Meet SanDeE*. Julie the Spinning Instructor also happens to be Julie the Lendrum Dealer. So behold my Lendrum double-treadle. It's what I learned on....I've never sat at any other wheel, but I LOVE this one. (And there was a discount.)
(By the way, I'll give a skein of probably small and rather inconsistent handspun to the first person who can - WITHOUT the aid of Google, thank you - tell me why I named my wheel SanDeE*. No cheating - you just gotta know. Knitters aren't cheaters.)
When I wasn't at SAFF:
Welcome to my weekend. Each skein got a little better. I got a lot better quickly....I picked up drafting and spinning at the same time right away (because all that predrafting was a pain in the arse.)
The first skein (Border Leicester spun during class), the second skein (about 7 ozs of merino, 140 yards...heh), the third skein (the last ounce of merino, much less bulky).
I have more of that too. Later.
Travis wasn't bored out of his skull, though.

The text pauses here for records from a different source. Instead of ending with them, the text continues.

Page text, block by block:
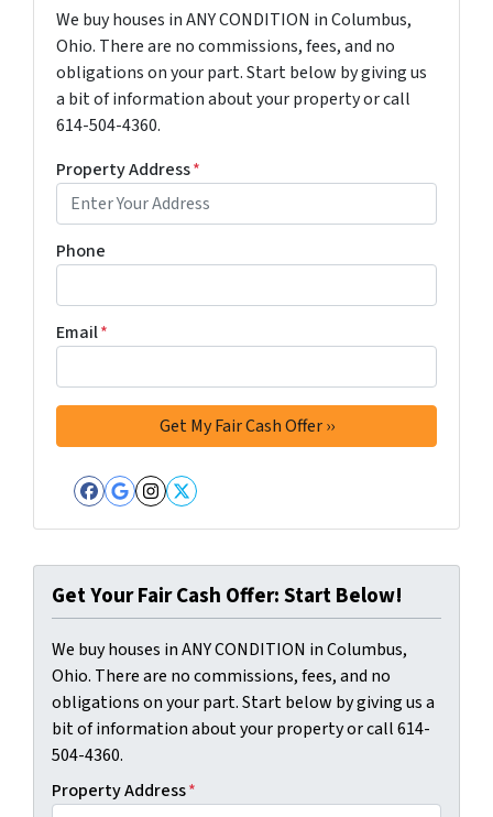
We buy houses in ANY CONDITION in Columbus,
Ohio. There are no commissions, fees, and no
obligations on your part. Start below by giving us
a bit of information about your property or call
614-504-4360.
Property Address*
Phone
Email*
Facebook
Google Business
Instagram
Twitter
Get Your Fair Cash Offer: Start Below!
We buy houses in ANY CONDITION in Columbus,
Ohio. There are no commissions, fees, and no
obligations on your part. Start below by giving us a
bit of information about your property or call 614-
504-4360.
Property Address*
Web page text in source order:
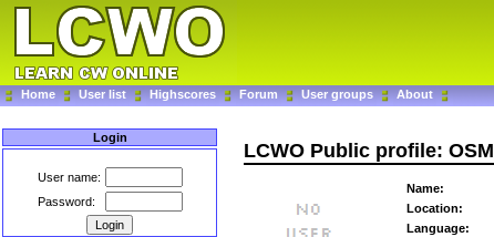
Home User list Highscores Forum User groups About
Login
User name:
Password:
LCWO Public profile: OSM
Name:
Location:
Language:
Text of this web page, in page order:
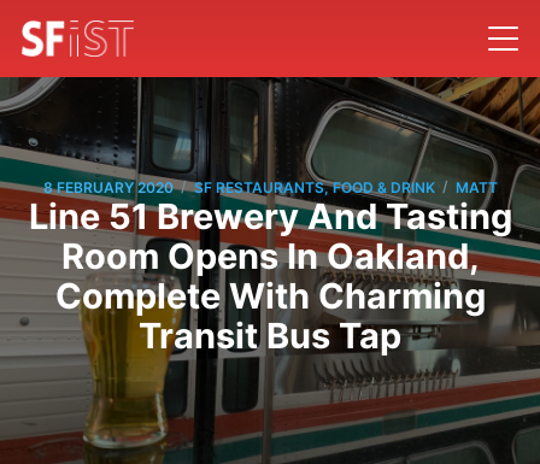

I signed him up for the Wood Spirit Carving class, and he loved it! He brought home a few more sticks with us. He also met another Travis in his class - what is it with knitters gathering up Travises? I don't know many men named Travis, but I do know of four Fiber Women with a Travis. Weird. But yeah, he had fun with his little carved guy:
And he spent plenty of QT with my dad, too. We also went out for a few dinners and saw Flags of Our Fathers, in case you think I just totally ignored my parents all weekend.
Okay, there are critters too, and my Natural Dyeing class (I learned that I definitely prefer natural dyes over acid dyes), but I've been going on longer than I'd intended...so I'll post those later also. We'll push back those FO knits and FO skeins until another day.